*** Opening of Supplied data ***

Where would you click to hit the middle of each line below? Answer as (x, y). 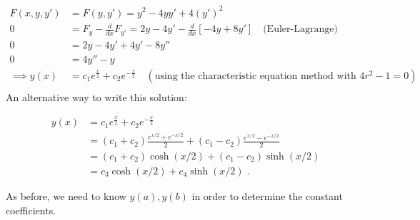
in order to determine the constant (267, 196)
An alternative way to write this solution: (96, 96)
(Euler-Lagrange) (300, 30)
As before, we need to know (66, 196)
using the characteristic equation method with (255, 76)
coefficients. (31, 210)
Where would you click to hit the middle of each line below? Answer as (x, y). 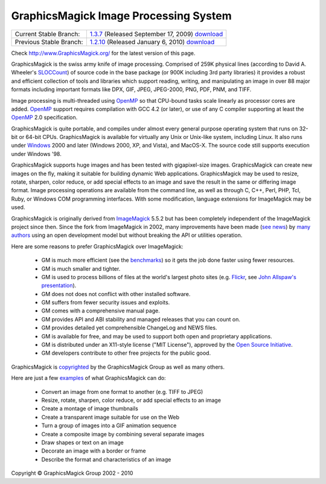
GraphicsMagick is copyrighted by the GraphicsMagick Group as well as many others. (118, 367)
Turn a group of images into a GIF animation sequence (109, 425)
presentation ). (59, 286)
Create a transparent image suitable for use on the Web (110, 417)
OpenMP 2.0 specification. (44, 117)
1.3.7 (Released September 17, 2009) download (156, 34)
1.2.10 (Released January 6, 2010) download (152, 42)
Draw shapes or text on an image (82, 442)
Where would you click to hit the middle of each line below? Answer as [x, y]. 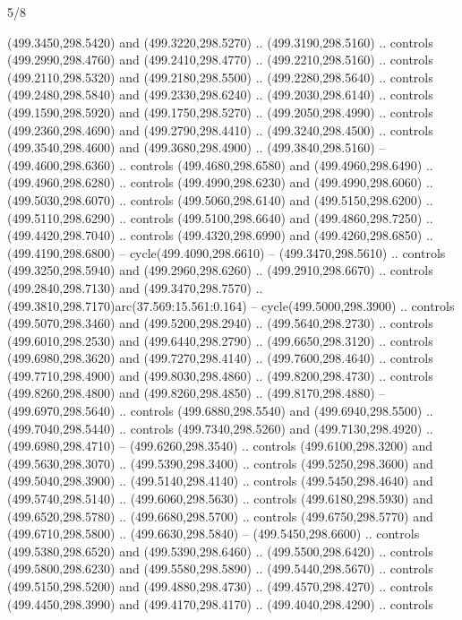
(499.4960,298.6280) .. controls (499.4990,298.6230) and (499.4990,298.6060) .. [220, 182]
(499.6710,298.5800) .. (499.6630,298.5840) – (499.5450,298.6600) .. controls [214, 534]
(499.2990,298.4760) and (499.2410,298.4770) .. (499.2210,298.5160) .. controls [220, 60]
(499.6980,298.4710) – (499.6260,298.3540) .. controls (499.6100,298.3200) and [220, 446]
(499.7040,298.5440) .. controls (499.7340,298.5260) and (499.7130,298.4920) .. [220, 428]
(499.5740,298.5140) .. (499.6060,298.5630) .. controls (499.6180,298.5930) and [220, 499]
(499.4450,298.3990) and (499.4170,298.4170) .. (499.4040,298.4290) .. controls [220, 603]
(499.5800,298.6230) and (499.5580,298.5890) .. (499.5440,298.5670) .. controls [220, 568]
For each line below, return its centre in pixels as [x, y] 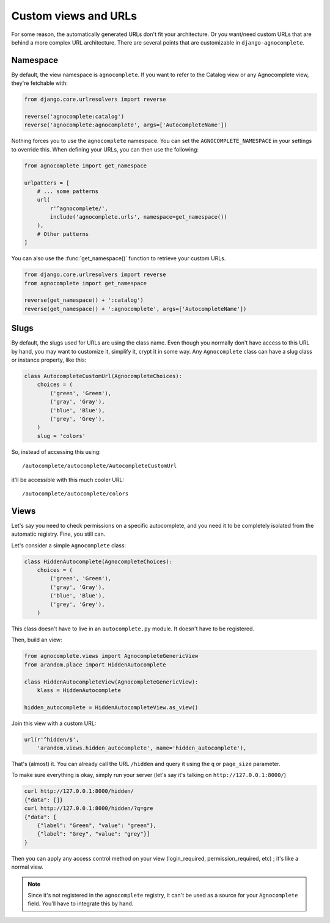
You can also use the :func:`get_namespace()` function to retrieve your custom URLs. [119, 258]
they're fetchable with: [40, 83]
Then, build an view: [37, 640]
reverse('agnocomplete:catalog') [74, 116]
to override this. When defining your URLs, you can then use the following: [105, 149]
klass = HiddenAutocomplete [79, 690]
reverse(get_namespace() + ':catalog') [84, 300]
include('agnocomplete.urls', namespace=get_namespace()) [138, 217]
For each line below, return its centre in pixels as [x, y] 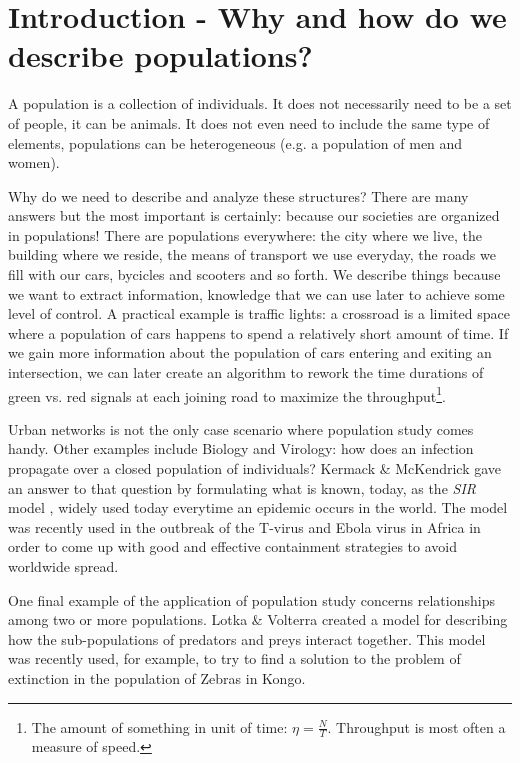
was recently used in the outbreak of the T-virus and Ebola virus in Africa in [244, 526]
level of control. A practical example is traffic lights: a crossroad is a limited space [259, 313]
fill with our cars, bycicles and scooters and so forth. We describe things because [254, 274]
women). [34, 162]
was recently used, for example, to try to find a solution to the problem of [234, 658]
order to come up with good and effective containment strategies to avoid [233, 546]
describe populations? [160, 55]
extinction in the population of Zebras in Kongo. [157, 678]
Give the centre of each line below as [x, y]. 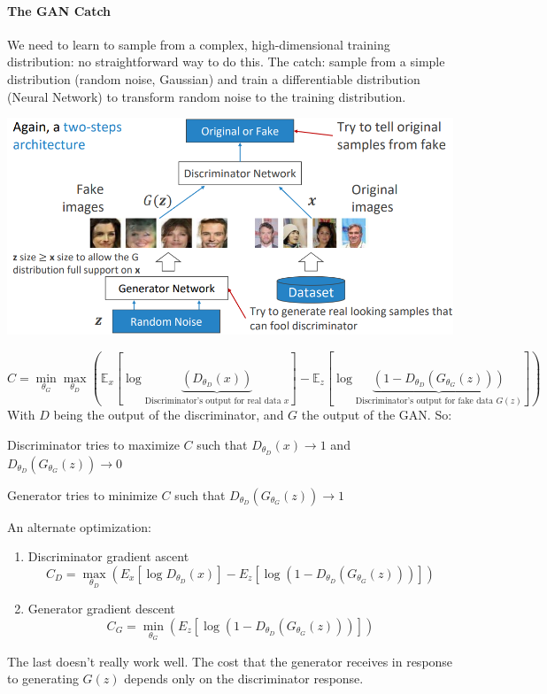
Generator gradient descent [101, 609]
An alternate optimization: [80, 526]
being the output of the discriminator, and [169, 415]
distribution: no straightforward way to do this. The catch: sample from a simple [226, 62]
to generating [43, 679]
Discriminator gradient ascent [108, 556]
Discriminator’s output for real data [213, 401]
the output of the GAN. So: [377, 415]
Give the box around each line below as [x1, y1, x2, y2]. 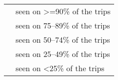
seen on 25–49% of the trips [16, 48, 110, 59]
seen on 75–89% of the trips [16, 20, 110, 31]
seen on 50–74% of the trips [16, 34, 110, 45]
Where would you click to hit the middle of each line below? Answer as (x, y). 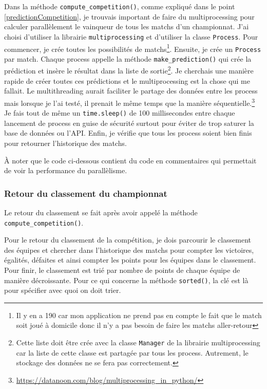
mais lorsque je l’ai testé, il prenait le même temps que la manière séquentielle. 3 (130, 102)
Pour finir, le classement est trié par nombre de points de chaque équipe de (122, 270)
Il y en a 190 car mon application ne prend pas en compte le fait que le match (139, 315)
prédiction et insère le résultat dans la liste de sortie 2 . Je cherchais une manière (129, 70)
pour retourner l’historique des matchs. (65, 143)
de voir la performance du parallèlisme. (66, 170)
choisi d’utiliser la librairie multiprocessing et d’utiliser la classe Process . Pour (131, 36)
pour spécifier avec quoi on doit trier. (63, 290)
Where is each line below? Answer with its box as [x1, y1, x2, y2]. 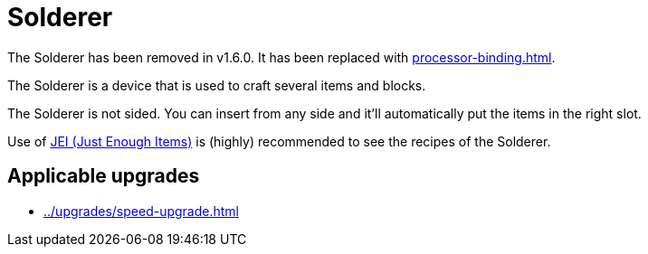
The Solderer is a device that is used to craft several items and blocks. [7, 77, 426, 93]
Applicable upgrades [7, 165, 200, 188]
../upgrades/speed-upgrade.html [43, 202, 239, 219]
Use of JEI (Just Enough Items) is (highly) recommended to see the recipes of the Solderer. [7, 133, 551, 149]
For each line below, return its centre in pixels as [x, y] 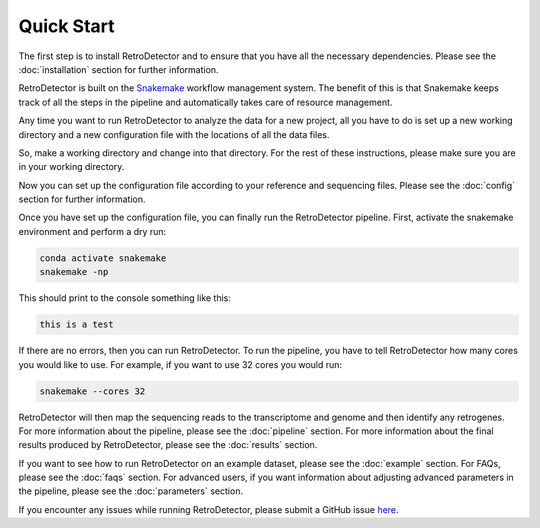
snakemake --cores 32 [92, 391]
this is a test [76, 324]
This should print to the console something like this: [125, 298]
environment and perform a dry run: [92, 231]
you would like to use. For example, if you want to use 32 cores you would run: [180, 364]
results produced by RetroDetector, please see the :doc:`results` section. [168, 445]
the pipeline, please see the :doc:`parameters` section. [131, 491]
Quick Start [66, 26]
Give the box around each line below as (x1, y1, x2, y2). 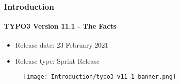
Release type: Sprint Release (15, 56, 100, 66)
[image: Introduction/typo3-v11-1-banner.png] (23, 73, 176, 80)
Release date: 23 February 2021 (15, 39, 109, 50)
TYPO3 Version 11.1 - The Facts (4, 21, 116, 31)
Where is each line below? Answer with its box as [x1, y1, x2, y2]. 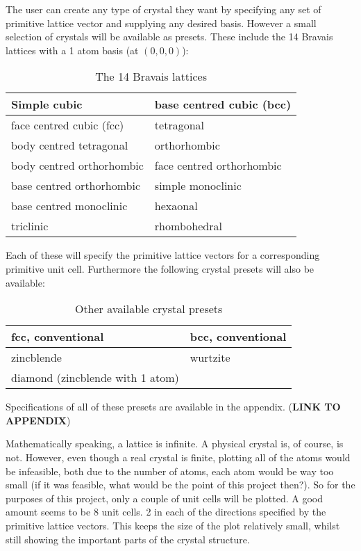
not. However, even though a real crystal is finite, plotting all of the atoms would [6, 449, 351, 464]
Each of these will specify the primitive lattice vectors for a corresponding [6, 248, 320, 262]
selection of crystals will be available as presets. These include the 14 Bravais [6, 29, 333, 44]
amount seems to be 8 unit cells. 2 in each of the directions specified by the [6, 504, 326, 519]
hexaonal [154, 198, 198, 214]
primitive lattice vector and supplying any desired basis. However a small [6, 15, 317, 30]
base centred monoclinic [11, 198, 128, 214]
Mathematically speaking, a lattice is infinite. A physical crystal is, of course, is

*** Close of Supplied data ***

**Task to complete:**
Your reply should consist solely of the lines above, from the opening line through the line with "coefficients. (31, 210)", reproduced exactly and without pictures.

**Solution to this task:**
Where would you click to hit the middle of each line below? Answer as (x, y). 
in order to determine the constant (267, 196)
An alternative way to write this solution: (96, 96)
(Euler-Lagrange) (300, 30)
As before, we need to know (66, 196)
using the characteristic equation method with (255, 76)
coefficients. (31, 210)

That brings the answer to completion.